Problem to work on:
Copy each line from the data that has the word "Whiteboard" in it.
Given entries below:
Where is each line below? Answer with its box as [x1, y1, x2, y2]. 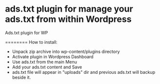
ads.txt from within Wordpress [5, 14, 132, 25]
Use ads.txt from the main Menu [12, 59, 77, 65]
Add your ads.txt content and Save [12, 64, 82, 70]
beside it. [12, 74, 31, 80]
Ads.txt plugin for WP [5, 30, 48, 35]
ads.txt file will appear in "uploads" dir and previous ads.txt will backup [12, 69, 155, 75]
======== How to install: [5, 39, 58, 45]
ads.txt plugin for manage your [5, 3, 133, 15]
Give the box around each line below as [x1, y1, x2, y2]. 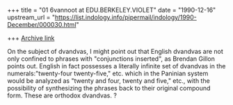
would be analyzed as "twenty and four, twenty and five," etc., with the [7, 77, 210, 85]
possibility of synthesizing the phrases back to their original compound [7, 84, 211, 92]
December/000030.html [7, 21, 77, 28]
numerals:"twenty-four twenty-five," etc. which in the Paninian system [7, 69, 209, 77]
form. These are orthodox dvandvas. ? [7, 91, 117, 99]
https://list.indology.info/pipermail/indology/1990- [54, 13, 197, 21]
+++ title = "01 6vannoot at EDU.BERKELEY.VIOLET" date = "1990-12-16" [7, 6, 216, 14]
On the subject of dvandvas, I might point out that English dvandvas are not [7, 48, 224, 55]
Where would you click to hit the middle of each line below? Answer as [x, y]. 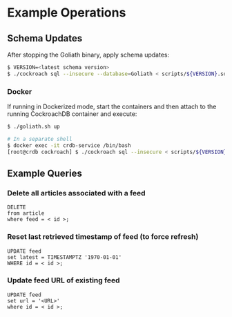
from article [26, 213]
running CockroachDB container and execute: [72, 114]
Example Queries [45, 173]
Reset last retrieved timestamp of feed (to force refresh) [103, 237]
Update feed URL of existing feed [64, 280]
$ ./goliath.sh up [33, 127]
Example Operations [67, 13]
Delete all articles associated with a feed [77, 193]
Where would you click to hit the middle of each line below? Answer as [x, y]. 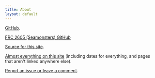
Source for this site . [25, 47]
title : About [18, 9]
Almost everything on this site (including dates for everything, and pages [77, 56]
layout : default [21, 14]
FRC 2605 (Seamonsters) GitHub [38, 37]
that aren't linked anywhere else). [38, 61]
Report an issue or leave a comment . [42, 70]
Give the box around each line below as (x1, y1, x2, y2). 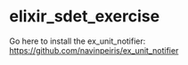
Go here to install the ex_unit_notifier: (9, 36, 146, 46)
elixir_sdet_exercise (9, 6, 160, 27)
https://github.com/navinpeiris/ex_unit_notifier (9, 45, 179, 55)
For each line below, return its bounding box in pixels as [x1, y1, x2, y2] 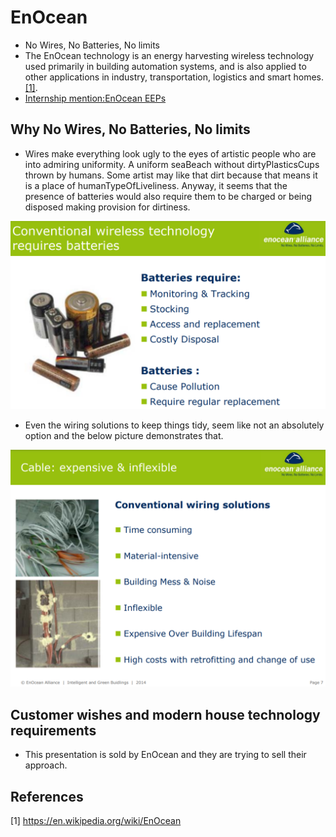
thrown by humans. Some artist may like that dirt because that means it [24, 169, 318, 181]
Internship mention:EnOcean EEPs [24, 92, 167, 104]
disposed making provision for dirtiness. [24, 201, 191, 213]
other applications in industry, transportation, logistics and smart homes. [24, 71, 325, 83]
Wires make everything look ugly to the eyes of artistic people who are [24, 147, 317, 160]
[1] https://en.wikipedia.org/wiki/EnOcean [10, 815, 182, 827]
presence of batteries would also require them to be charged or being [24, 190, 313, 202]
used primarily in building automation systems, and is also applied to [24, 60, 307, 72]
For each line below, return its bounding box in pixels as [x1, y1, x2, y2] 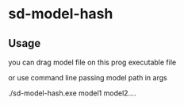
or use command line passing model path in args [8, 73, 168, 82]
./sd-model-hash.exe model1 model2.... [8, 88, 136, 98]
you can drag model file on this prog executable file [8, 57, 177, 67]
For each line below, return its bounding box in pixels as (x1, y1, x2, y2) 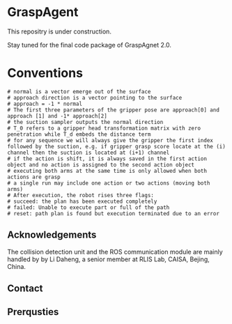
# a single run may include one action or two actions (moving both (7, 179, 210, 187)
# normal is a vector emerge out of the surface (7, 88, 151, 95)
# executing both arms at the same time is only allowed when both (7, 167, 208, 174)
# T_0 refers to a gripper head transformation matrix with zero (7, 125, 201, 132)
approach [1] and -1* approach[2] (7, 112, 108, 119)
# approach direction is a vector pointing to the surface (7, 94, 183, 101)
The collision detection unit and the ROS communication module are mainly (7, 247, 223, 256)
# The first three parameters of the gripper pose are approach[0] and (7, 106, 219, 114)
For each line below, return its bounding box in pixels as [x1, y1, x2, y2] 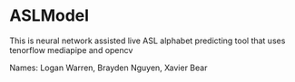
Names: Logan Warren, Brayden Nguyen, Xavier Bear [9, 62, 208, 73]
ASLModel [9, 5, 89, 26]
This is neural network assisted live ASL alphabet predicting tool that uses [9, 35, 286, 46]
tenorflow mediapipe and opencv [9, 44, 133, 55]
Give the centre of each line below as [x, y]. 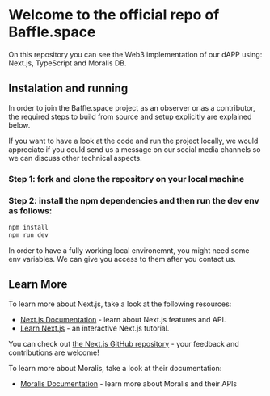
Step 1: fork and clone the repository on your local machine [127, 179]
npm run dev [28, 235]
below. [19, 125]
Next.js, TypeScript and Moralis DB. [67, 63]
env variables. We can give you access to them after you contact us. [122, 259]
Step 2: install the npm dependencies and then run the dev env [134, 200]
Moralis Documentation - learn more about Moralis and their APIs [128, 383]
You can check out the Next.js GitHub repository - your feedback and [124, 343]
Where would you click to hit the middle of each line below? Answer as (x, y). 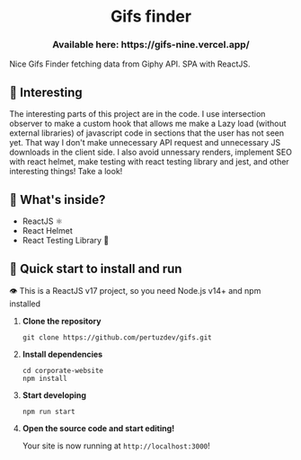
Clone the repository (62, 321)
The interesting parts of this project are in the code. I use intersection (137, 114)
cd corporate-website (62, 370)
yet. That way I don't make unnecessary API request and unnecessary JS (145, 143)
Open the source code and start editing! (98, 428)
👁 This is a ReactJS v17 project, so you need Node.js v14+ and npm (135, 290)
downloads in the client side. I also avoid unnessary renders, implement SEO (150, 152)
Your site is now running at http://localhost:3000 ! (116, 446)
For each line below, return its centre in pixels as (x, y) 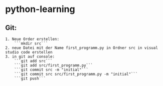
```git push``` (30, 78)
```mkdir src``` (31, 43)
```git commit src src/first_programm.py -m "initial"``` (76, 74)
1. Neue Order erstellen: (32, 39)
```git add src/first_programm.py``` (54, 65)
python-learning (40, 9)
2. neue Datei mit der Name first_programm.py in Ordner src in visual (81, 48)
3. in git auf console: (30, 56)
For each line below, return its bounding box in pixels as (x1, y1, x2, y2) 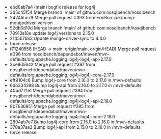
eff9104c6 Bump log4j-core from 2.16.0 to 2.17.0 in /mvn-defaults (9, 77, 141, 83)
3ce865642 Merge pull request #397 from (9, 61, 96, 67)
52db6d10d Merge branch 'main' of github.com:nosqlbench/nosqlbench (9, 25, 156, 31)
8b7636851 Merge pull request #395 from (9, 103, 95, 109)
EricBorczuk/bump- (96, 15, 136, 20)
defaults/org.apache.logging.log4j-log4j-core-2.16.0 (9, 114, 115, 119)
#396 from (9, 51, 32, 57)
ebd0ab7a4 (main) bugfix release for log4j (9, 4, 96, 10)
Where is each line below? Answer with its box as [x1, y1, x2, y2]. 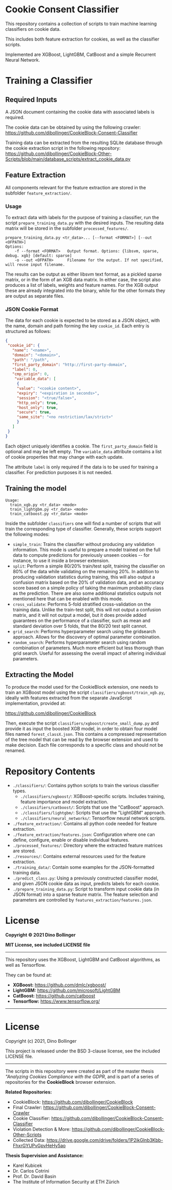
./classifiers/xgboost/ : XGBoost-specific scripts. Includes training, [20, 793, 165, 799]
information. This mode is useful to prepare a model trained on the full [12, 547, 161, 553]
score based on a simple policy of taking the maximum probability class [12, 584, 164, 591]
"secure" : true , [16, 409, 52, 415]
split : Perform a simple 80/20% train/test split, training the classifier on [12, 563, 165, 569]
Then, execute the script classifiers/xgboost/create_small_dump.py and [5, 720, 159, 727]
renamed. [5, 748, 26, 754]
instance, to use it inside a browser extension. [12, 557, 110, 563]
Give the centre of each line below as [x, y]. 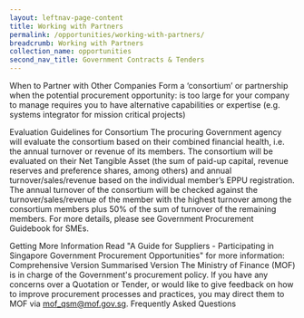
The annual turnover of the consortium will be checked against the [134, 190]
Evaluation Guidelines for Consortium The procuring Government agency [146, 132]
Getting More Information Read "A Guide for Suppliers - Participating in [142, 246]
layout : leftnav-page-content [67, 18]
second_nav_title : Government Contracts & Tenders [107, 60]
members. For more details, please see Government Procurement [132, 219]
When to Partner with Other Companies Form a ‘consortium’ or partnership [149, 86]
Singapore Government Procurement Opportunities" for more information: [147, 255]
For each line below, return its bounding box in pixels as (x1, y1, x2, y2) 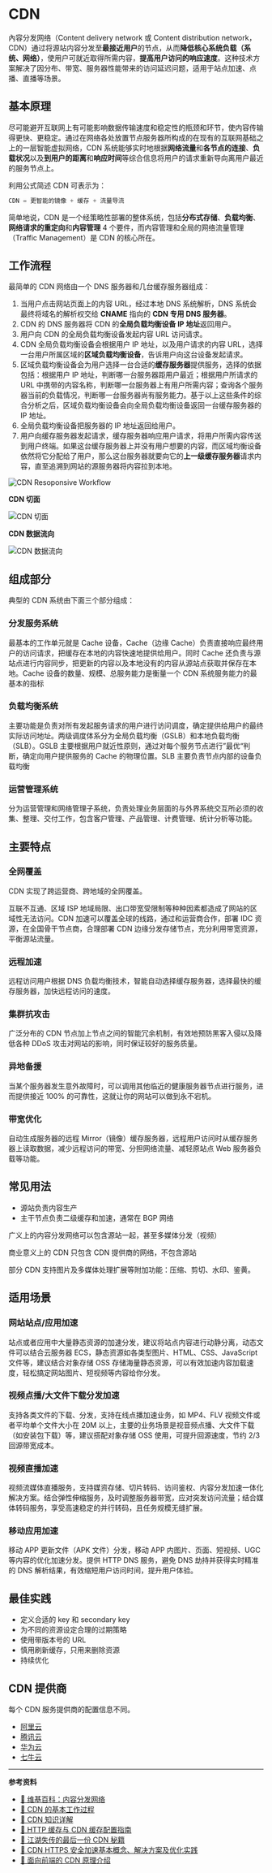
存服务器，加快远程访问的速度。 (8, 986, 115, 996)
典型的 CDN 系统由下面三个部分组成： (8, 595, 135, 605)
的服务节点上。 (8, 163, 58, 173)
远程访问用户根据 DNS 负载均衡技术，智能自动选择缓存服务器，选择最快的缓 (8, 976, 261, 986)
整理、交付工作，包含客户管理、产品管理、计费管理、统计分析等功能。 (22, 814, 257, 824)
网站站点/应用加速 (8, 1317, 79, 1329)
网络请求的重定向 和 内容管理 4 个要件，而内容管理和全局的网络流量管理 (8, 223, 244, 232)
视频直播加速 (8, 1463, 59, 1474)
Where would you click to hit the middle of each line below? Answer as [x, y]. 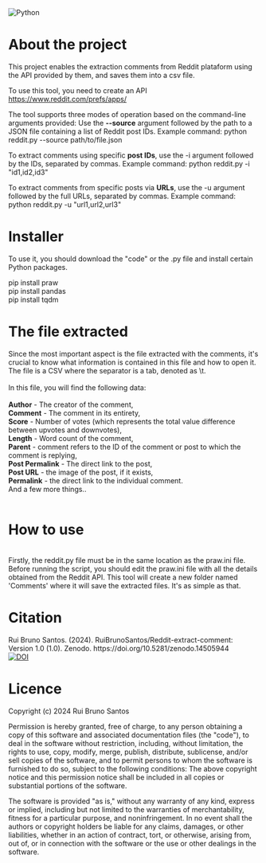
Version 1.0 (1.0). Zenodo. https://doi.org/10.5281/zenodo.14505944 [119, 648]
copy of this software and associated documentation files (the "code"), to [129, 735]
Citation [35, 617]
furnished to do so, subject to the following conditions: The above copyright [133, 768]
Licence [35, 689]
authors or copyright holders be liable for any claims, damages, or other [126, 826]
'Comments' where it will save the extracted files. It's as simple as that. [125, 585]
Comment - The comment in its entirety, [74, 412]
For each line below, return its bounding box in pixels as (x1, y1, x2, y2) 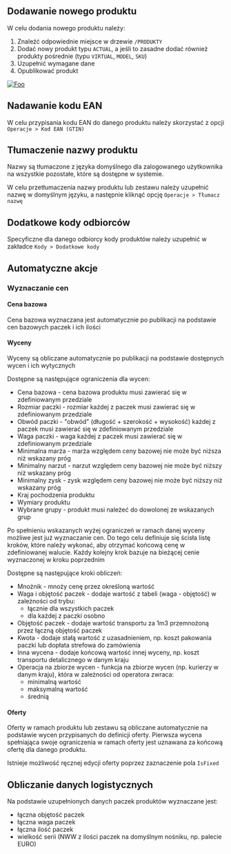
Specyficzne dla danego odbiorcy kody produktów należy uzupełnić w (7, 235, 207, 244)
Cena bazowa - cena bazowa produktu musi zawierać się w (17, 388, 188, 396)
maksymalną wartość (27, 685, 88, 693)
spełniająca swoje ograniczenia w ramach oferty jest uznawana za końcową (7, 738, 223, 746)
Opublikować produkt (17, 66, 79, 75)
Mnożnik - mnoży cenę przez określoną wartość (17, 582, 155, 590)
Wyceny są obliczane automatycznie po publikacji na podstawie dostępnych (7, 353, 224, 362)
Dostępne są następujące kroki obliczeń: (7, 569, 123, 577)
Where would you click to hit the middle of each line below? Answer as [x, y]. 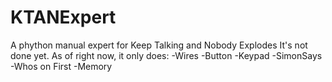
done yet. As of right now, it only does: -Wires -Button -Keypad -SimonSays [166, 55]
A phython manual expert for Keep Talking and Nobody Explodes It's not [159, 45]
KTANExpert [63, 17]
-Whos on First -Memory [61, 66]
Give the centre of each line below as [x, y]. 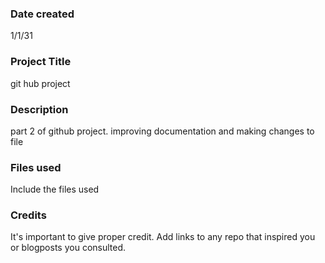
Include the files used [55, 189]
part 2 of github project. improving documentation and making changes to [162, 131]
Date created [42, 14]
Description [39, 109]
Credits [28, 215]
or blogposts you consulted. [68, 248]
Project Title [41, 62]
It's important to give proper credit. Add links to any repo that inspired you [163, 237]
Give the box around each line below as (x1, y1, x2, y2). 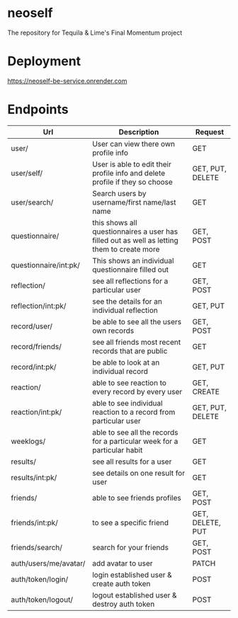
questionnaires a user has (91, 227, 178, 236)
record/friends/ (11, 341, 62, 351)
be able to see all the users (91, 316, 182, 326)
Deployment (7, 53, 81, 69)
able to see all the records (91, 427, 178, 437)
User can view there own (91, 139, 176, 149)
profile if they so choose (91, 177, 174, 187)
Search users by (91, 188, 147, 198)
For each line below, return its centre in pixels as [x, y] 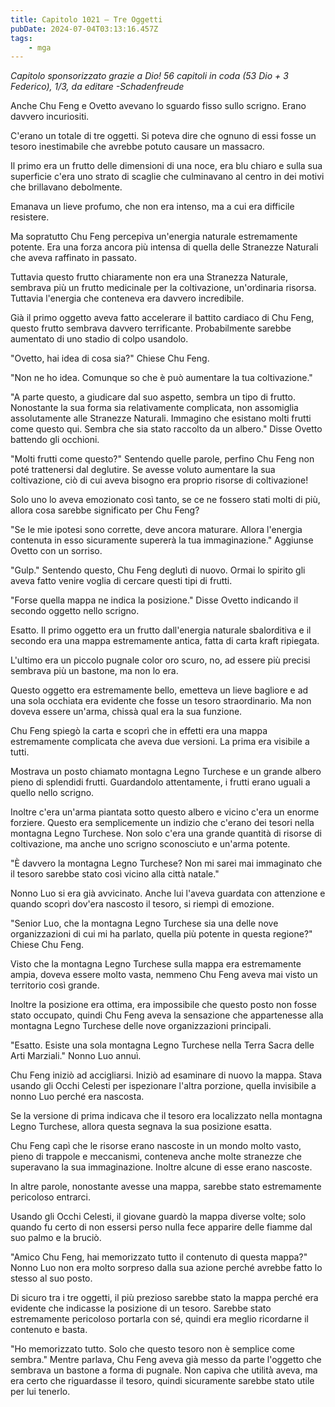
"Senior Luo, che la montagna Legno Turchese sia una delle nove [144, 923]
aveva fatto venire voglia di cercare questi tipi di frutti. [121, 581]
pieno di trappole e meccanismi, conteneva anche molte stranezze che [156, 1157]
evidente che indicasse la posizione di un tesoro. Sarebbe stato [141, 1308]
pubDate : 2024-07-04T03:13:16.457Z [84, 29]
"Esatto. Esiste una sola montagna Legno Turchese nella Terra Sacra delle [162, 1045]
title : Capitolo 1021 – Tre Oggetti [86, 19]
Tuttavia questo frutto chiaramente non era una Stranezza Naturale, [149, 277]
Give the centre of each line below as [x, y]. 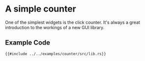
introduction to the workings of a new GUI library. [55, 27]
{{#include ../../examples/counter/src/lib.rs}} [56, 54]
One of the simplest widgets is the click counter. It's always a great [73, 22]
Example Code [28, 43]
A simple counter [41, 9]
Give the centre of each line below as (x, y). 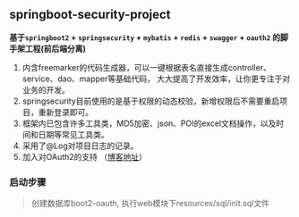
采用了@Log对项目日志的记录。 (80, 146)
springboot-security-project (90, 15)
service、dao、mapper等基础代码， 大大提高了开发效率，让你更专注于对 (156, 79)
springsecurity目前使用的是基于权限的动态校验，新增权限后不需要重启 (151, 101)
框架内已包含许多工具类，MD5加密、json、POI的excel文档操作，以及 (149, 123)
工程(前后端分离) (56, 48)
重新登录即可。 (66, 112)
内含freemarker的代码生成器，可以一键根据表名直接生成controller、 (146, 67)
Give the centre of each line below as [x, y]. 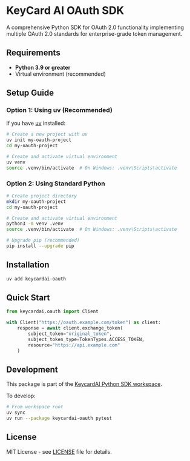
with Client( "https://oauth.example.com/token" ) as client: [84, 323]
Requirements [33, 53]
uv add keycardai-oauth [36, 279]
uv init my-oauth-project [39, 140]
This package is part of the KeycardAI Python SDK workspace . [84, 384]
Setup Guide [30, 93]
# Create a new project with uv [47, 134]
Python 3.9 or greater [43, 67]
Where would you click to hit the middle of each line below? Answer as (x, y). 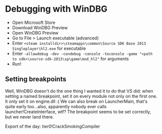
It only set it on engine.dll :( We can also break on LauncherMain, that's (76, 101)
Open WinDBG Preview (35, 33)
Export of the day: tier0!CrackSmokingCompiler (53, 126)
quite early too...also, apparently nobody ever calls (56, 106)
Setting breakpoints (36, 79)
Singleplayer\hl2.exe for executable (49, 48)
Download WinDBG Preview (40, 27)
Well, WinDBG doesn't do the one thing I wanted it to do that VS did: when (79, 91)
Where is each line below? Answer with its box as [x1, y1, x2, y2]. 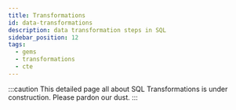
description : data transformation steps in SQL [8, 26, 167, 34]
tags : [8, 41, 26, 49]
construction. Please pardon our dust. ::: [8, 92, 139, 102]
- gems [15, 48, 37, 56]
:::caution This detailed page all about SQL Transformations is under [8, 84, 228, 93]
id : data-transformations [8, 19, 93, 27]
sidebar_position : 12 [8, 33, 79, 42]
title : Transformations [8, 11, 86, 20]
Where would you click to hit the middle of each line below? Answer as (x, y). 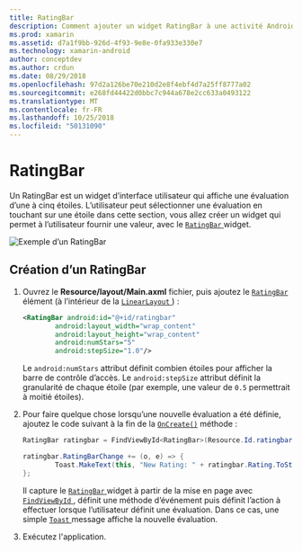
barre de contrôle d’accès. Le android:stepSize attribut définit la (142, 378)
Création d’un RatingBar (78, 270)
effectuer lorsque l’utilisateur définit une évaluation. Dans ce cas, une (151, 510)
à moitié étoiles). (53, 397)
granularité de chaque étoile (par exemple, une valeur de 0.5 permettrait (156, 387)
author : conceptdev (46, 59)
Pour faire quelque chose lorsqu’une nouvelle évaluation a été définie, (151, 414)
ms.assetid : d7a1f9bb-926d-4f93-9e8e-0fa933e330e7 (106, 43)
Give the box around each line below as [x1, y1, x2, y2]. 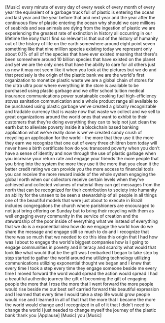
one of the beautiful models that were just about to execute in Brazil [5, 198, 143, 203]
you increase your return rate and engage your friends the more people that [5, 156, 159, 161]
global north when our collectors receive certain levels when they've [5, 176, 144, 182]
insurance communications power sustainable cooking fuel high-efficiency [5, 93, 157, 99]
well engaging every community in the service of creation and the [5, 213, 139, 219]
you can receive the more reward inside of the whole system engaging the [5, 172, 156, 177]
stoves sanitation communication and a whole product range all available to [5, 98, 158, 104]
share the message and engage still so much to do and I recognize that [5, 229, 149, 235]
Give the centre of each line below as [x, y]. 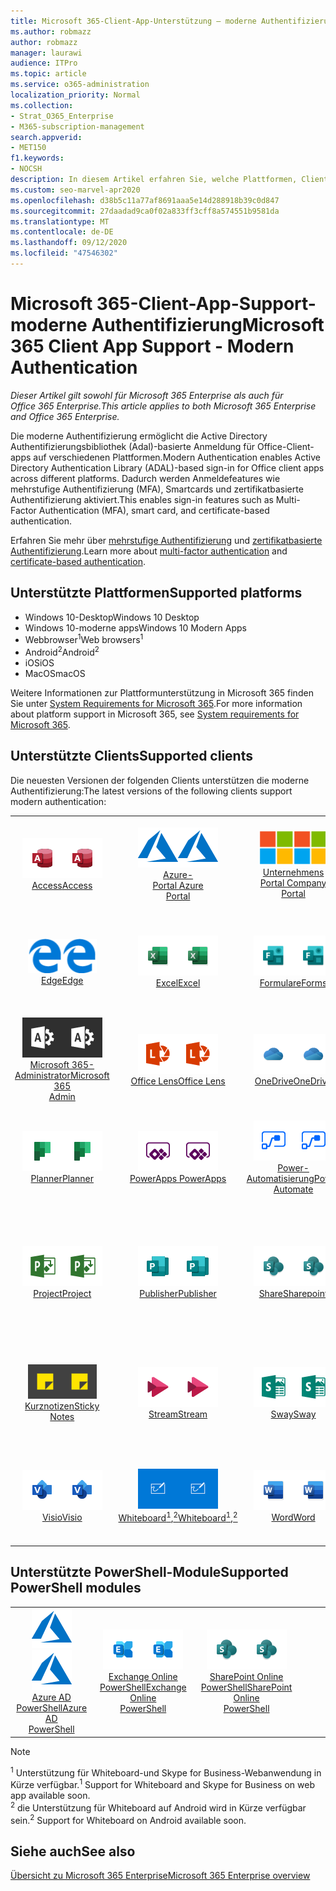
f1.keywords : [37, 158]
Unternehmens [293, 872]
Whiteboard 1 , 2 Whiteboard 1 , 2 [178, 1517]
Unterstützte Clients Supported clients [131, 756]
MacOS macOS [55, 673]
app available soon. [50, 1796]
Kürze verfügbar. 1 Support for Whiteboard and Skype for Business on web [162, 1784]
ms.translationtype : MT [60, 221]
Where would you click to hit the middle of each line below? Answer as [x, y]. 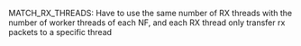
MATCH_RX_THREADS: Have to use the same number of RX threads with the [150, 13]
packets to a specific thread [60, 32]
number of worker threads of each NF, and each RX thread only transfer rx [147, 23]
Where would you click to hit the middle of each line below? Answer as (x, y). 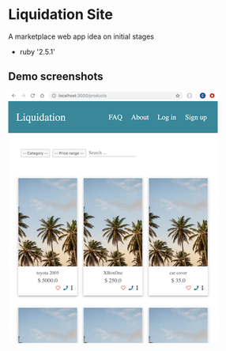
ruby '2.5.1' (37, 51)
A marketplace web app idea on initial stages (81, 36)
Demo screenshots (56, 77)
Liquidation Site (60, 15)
End of Given entries.
Response:
Whiteboard 1 , 2 Whiteboard 1 , 2 [178, 1517]
Kürze verfügbar. 1 Support for Whiteboard and Skype for Business on web [162, 1784]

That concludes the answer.